Other Provisions. The State Treasurer, the Office of the State Treasurer, and the SIB are not liable to the state, to the Trust, or any other person as a result of their activities relating to this Trust, whether these activities are ministerial or discretionary, except for the willful dishonesty or intentional violations of the law. The State Treasurer may purchase liability insurance for the State Treasurer and the Office of the State Treasurer. The SIB may purchase liability insurance for its members.
The State Treasurer may solicit or receive gifts, grants, and endowments from public or private sources , in trust or otherwise, for the use and benefit of the purposes of the Trust. The State Treasurer may expend gifts, grants, and endowments according to their terms.
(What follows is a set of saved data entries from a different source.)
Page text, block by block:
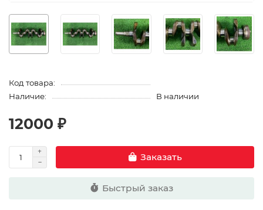
Код товара:
Наличие:
В наличии
12000 ₽
Заказать
Быстрый заказ

A technical correction is made to clarify that the Rosa Franklin Legislative Intern Program Scholarship is listed in statute as the Rosa Franklin Legislative Intern Program Scholarship Account.
The committee recommended a different version of the bill than what was heard. PRO: Too many children are born into financial instability and it becomes an intergenerational problem which is hard to escape without the right tools. Parents want better for their children. It's time we rely on more than luck; the rule for the few needs to be the rule for the many. This addresses the cyclical cost of poverty, not a handout but a step up. There are many innovative and resilient people in our community that we could assist. Working hard alone isn't the key to success or those who are low-income would already be wealthy. The issue is the lack of access to capital which contributes to the wealth gap. If you go to high school knowing you have funds to go to college, start a business or buy a home, you just think differently. The Washington Future Fund is trying to reserve funds today to meet the needs we will need in the future. Connecticut has recently done this, although through a capital investment. We are looking for a long-term investment that will be impactful 20 years from now. The task force will be tasked with looking at distribution issues, among other things. The bill should be structured more progressively with the greatest benefit going to the greatest need.
OTHER: The committee should also look and new and emerging opportunities beyond education, starting a business and buying a home. For some communities, these don't provide as much wealth as you would think.